Whole-slide images (WSIs) in pathology can reach up to 10,000 x 10,000 pixels, posing significant challenges for multimodal large language model (MLLM) due to long context length and high computational demands. Previous methods typically focus on patch-level analysis or slide-level classification using CLIP-based models with multi-instance learning, but they lack the generative capabilities needed for visual question answering (VQA). More recent MLLM-based approaches address VQA by feeding thousands of patch tokens directly into the language model, which leads to excessive resource consumption. To address these limitations, we propose Token Compression Pathology LLaVA (TCP-LLaVA), the first MLLM architecture to perform WSI VQA via token compression. TCP-LLaVA introduces a set of trainable compression tokens that aggregate visual and textual information through a modality compression module, inspired by the [CLS] token mechanism in BERT. Only the compressed tokens are forwarded to the LLM for answer generation, significantly reducing input length and computational cost.

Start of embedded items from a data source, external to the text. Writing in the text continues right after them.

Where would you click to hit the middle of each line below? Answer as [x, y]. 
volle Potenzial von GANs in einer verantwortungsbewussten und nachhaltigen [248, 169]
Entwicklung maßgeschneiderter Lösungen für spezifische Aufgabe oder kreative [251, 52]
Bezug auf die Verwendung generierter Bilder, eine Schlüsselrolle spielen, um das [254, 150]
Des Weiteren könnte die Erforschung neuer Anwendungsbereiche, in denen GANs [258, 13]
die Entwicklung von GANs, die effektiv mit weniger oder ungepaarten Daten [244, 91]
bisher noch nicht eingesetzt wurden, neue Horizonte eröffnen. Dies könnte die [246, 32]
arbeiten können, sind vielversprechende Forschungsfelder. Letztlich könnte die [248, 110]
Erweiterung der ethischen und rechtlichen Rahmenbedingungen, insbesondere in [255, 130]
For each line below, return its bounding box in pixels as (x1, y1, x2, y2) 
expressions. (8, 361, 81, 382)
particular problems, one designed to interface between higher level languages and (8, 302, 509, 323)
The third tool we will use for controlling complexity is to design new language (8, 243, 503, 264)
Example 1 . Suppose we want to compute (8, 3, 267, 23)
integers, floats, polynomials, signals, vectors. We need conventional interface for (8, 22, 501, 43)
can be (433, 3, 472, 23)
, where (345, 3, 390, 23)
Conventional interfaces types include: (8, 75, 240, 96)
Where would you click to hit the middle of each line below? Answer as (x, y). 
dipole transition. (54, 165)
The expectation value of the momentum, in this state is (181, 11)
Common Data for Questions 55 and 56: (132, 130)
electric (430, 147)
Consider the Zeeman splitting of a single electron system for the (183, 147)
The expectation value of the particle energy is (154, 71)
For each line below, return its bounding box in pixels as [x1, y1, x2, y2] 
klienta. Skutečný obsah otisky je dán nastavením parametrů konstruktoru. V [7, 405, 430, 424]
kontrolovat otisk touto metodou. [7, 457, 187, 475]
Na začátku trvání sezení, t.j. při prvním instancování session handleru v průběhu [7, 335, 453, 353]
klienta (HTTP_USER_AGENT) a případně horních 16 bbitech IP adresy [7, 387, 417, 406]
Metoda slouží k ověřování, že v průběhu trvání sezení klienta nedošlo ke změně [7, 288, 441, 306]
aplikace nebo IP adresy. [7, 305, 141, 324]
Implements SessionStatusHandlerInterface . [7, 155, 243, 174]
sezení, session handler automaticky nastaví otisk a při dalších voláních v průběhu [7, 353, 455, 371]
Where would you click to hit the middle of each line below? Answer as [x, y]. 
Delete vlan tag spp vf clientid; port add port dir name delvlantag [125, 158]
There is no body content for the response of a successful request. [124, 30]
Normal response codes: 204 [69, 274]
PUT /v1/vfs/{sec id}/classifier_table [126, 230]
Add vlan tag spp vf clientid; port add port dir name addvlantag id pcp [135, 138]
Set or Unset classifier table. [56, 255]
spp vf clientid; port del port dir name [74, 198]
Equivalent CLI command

Experiments on ten TCGA tumor subtypes show that TCP-LLaVA outperforms existing MLLM baselines in VQA accuracy while reducing training resource consumption by a substantial margin.

Paper Structure

This paper contains 13 sections, 5 equations, 4 figures, 2 tables.

Figures (4)

  • Figure 1: Comparison of different WSI modeling paradigms for pathology tasks. (a) MIL-based methods aggregate patch-level features into a slide-level representation via aggregation modules, typically used for classification. (b) CLIP-based methods compute similarity scores between each patch and text prompt embeddings, followed by MIL aggregation for classification tasks. (c) MLLM-based methods directly feed all extracted visual tokens (often exceeding 10K) into a large language model (LLM) along with text tokens for end-to-end answer generation. (d) Our TCP-LLaVA introduces a modality compression module that distills thousands of patches and text tokens into a compact set of trainable compression tokens. This architecture significantly reduces computational load while maintaining high performance on gigapixel-scale VQA tasks.
  • Figure 2: Overall architecture of TCP-LLaVA for visual question answering on whole slide images (WSIs). Given a high-resolution WSI, non-overlapping patches are extracted and passed through a pretrained visual encoder, followed by a projector that aligns visual features to the LLM embedding space, producing visual tokens. Meanwhile, the question and answer choices are tokenized into text tokens. These, along with a set of special trainable compression tokens, are input to the Modality Compression Module, which performs cross-modal attention to distill a compact representation. Only the updated compressed tokens are forwarded to the large language model (LLM) for answer generation. This design enables efficient and scalable reasoning on gigapixel WSIs while significantly reducing input sequence length and computational cost.
  • Figure 3: Visualization of the tumor-type distribution in our curated multi-tumor VQA benchmark dataset, constructed from TCGA TCGA_GDC and refined with annotations from SlideBench chen2025slidechat. Each colored segment represents one of ten tumor types, with the arc length proportional to the number of associated question-answer (QA) pairs. The dataset includes BRCA (37,564), LGG (30,074), COAD (14,481), HNSC (13,615), GBM (21,009), LUAD (17,969), LUSC (16,438), BLCA (15,294), SKCM (4,066), and READ (5,287). For each tumor type, we illustrate a representative whole slide image (WSI) and a corresponding clinical question-answer pair, highlighting the dataset’s diversity and the depth of pathology-informed reasoning.
  • Figure 4: Radar chart of the performance comparison across ten tumor types on the TCGA benchmark. The accuracy of TCP-LLaVA is illustrated for each tumor type.